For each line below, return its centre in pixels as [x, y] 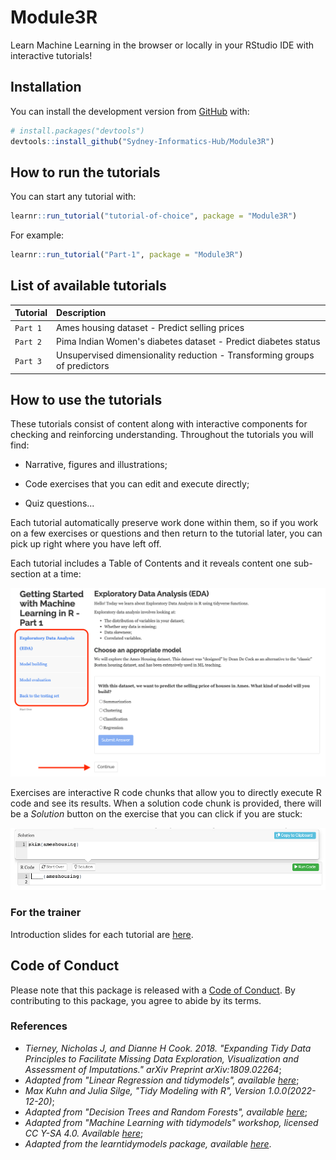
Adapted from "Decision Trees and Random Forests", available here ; [166, 1112]
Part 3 [28, 361]
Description [81, 313]
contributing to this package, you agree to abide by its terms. [136, 1000]
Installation [46, 87]
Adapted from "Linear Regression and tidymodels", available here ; [162, 1080]
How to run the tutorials [85, 172]
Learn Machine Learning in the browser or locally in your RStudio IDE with [162, 45]
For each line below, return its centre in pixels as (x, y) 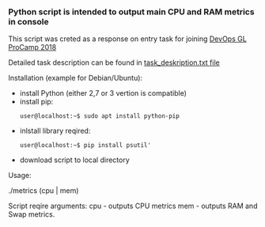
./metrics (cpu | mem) (44, 191)
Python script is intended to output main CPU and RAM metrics (131, 12)
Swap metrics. (32, 214)
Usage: (20, 176)
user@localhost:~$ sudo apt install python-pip (99, 116)
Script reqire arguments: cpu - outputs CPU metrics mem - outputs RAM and (133, 206)
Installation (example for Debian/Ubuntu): (76, 78)
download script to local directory (75, 160)
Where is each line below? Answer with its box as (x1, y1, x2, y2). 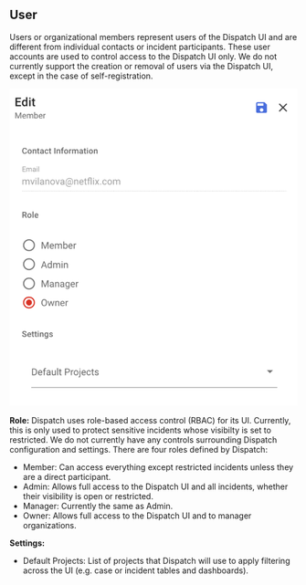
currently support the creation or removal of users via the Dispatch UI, (9, 60, 274, 71)
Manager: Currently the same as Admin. (22, 501, 174, 512)
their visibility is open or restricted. (22, 491, 153, 502)
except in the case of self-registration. (9, 70, 153, 81)
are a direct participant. (22, 472, 111, 483)
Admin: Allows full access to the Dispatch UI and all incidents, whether (22, 481, 289, 492)
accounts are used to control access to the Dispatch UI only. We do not (9, 50, 278, 62)
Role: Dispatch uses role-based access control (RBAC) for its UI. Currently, (9, 415, 291, 426)

----

## EXERCISE OBJECTIVE
Show, from the listing above, each line that contains the word "control".

## THE COMPLETED TASK
accounts are used to control access to the Dispatch UI only. We do not (9, 50, 278, 62)
Role: Dispatch uses role-based access control (RBAC) for its UI. Currently, (9, 415, 291, 426)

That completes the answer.